Pierce Bird

Personal information
- Full name: Pierce Michael Bird
- Date of birth: 16 April 1999 (age 27)
- Place of birth: Nottingham, England
- Height: 1.89 m (6 ft 2+1⁄2 in)
- Position: Defender

Team information
- Current team: Matlock Town

Senior career*
- Years: Team / Apps / (Gls)
- 2016–2017: Dunkirk / 3 / (0)
- 2016–2017: AFC Dunkirk / 30 / (6)
- 2017–2020: Notts County / 24 / (0)
- 2017: → Leek Town (loan) / 3 / (0)
- 2018: → Alfreton Town (loan) / 4 / (1)
- 2018: → Grantham Town (loan) / 2 / (0)
- 2019: → Boston United (loan) / 1 / (0)
- 2020–2021: Eastleigh / 29 / (0)
- 2020–2021: → Boston United (loan) / 4 / (0)
- 2021–2022: King's Lynn Town / 13 / (0)
- 2022: → FC Halifax Town (loan) / 5 / (0)
- 2022–2024: AFC Fylde / 40 / (2)
- 2023: → Buxton (loan) / 3 / (0)
- 2024: → Eastbourne Borough (loan) / 13 / (1)
- 2024–2025: Eastbourne Borough / 30 / (0)
- 2025–2026: Kidderminster Harriers / 10 / (0)
- 2026–: Matlock Town / 0 / (0)

International career
- 2018–2019: Northern Ireland U21 / 3 / (0)

= Pierce Bird =

Northern Irish professional footballer

Pierce Michael Bird (born 16 April 1999) is a Northern Irish professional footballer who plays as a centre back for Northern Premier League Divison One East side Matlock Town.

==Career==
===Dunkirk===
Bird played for Dunkirk of the East Midlands Counties League and also their reserve side, AFC Dunkirk of the Nottinghamshire Senior League.
He made his senior debut for Dunkirk on 9 August 2016 in the 3–2 home win against Holbrook Sports.
On 17 August 2016 in the away win at Cotgrave he made his debut for AFC Dunkirk.

===Notts County===
Bird sealed a trial at League Two side Notts County, and scored the winning goal in the pre-season win at York City, On 31 July it was announced that Bird had secured a one-year contract at Notts County after impressing during his trial period.
On 7 November 2017, Bird made his Notts County debut in the EFL Trophy match at Lincoln City, scoring an own goal.
On 26 December 2017, Bird made his Football League debut as an 87th-minute substitute in the 4–1 win at Morecambe.

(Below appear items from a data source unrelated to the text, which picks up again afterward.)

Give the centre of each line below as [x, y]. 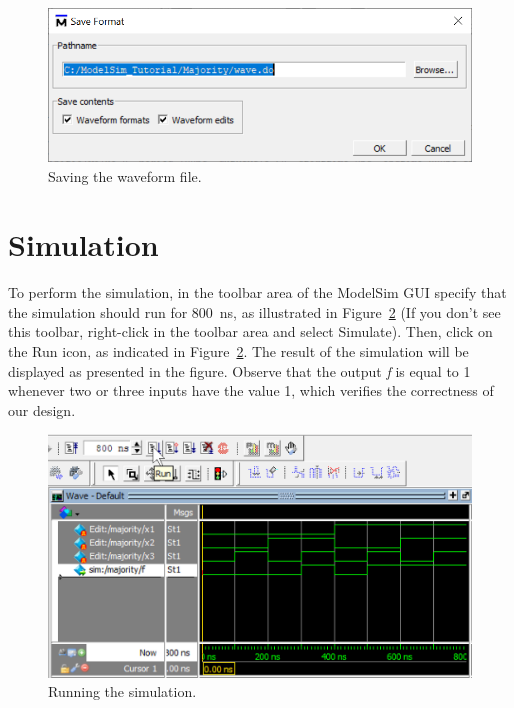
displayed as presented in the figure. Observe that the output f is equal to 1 [239, 370]
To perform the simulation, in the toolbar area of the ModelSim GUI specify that [257, 292]
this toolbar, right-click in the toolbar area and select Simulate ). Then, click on [250, 331]
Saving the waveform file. [125, 175]
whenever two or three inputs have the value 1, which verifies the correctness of [251, 390]
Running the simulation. [122, 691]
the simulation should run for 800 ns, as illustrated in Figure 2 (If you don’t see [254, 311]
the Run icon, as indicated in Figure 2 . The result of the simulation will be [238, 351]

On 29 May 2018, Bird signed a two-year contract with Notts County.

On 3 June 2020, out of contract Bird was informed he will not be offered a new contract when his current contract ends on 30 June.

====Loan to Leek Town====
On 9 September 2017, Bird joined Northern Premier League Division One South side Leek Town on a one-month loan, making his debut the same day in a 3–1 away win at Gresley.

====Loan to Alfreton Town====
On 5 January 2018, Bird joined National League North side Alfreton Town on a month youth loan. He made his debut the next day in the 3–0 win away at North Ferriby United, and also scored the third Alfreton goal.

====Loan to Grantham Town====
On 1 November 2018, Bird joined Northern Premier League Premier Division side Grantham Town on a one-month loan. He made his debut on 3 November in the 0–2 defeat to Warrington Town.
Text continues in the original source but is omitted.